======== Recorded data ========

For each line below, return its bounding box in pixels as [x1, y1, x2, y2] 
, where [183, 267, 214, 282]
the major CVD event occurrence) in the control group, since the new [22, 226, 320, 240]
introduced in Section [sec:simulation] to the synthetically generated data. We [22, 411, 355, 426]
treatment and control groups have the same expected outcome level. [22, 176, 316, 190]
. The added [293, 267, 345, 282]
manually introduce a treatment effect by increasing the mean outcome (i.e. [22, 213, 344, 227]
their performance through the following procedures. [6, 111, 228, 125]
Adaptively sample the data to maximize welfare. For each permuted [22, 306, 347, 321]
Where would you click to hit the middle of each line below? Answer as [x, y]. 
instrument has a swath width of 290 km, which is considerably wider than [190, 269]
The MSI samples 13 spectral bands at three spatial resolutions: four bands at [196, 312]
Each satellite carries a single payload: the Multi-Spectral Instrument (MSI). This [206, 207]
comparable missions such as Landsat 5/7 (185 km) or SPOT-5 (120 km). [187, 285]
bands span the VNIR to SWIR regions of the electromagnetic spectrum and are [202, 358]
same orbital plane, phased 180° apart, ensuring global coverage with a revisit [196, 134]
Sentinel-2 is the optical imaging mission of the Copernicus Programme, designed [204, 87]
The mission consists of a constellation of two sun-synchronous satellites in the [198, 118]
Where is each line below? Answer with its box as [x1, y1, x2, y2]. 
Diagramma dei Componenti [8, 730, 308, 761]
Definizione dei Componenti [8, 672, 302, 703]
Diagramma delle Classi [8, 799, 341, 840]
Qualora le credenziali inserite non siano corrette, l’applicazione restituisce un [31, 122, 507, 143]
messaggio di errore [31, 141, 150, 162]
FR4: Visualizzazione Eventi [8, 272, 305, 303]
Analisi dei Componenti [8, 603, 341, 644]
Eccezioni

========

About this exercise – An exact copy of all the records above is the required answer.

Result for this exercise –
For each line below, return its bounding box in pixels as [x1, y1, x2, y2] 
, where [183, 267, 214, 282]
the major CVD event occurrence) in the control group, since the new [22, 226, 320, 240]
introduced in Section [sec:simulation] to the synthetically generated data. We [22, 411, 355, 426]
treatment and control groups have the same expected outcome level. [22, 176, 316, 190]
. The added [293, 267, 345, 282]
manually introduce a treatment effect by increasing the mean outcome (i.e. [22, 213, 344, 227]
their performance through the following procedures. [6, 111, 228, 125]
Adaptively sample the data to maximize welfare. For each permuted [22, 306, 347, 321]
Where would you click to hit the middle of each line below? Answer as [x, y]. 
instrument has a swath width of 290 km, which is considerably wider than [190, 269]
The MSI samples 13 spectral bands at three spatial resolutions: four bands at [196, 312]
Each satellite carries a single payload: the Multi-Spectral Instrument (MSI). This [206, 207]
comparable missions such as Landsat 5/7 (185 km) or SPOT-5 (120 km). [187, 285]
bands span the VNIR to SWIR regions of the electromagnetic spectrum and are [202, 358]
same orbital plane, phased 180° apart, ensuring global coverage with a revisit [196, 134]
Sentinel-2 is the optical imaging mission of the Copernicus Programme, designed [204, 87]
The mission consists of a constellation of two sun-synchronous satellites in the [198, 118]
Where is each line below? Answer with its box as [x1, y1, x2, y2]. 
Diagramma dei Componenti [8, 730, 308, 761]
Definizione dei Componenti [8, 672, 302, 703]
Diagramma delle Classi [8, 799, 341, 840]
Qualora le credenziali inserite non siano corrette, l’applicazione restituisce un [31, 122, 507, 143]
messaggio di errore [31, 141, 150, 162]
FR4: Visualizzazione Eventi [8, 272, 305, 303]
Analisi dei Componenti [8, 603, 341, 644]
Eccezioni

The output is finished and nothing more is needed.